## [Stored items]
>>>>

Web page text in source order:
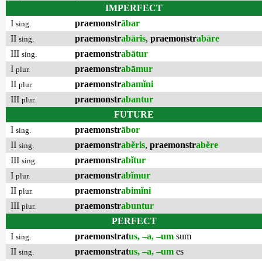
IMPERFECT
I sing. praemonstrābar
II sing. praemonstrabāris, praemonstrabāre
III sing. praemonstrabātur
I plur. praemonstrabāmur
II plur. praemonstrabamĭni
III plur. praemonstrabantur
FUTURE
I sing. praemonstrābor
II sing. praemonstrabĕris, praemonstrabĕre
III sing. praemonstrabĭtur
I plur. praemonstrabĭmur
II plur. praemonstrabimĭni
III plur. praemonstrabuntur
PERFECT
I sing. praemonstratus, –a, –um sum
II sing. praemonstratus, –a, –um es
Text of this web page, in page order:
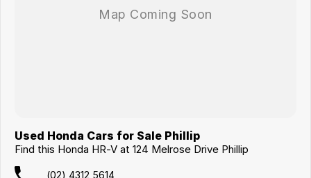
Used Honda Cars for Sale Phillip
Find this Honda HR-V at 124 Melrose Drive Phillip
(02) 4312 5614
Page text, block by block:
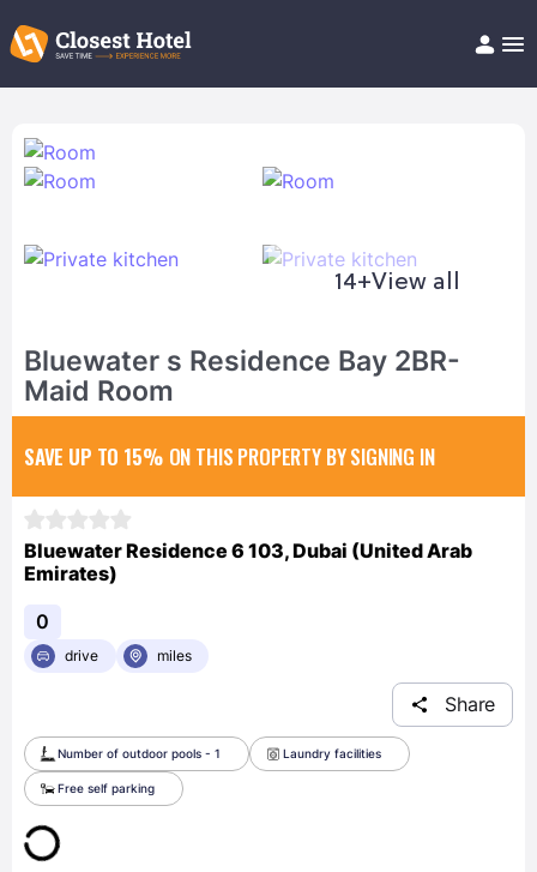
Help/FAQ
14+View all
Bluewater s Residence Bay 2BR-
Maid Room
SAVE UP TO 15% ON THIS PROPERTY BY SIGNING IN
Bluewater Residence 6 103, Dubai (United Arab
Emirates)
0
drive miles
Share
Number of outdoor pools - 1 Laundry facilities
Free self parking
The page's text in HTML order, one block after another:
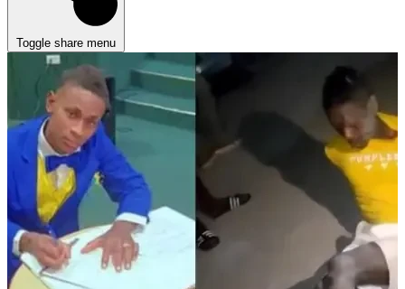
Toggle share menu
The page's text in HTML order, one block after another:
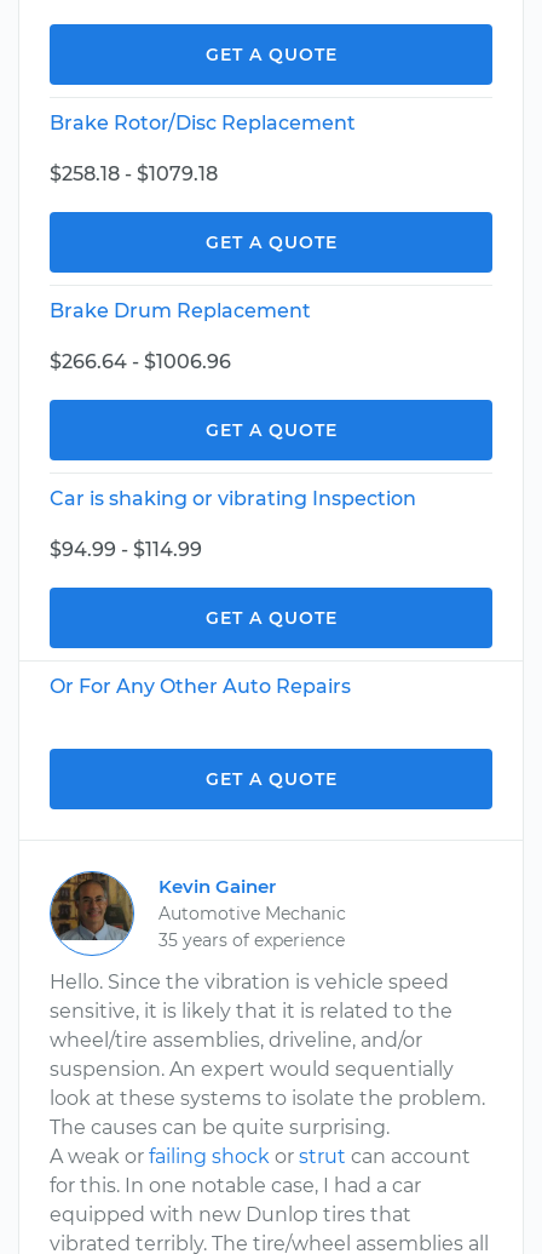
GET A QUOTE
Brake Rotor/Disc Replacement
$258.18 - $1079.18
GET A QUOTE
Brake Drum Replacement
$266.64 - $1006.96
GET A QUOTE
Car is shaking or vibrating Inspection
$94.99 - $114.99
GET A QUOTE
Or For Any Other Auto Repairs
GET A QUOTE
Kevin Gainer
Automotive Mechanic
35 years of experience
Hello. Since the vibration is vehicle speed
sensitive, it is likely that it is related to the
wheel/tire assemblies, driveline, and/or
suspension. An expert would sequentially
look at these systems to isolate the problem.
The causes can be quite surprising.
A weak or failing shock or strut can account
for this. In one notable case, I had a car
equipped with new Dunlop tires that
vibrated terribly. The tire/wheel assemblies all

<<<<

## [WORK REQUEST]
When the word "assemblies" shows up in a line of the entries, report that line.

## [PROBLEM SOLUTION]
wheel/tire assemblies, driveline, and/or
vibrated terribly. The tire/wheel assemblies all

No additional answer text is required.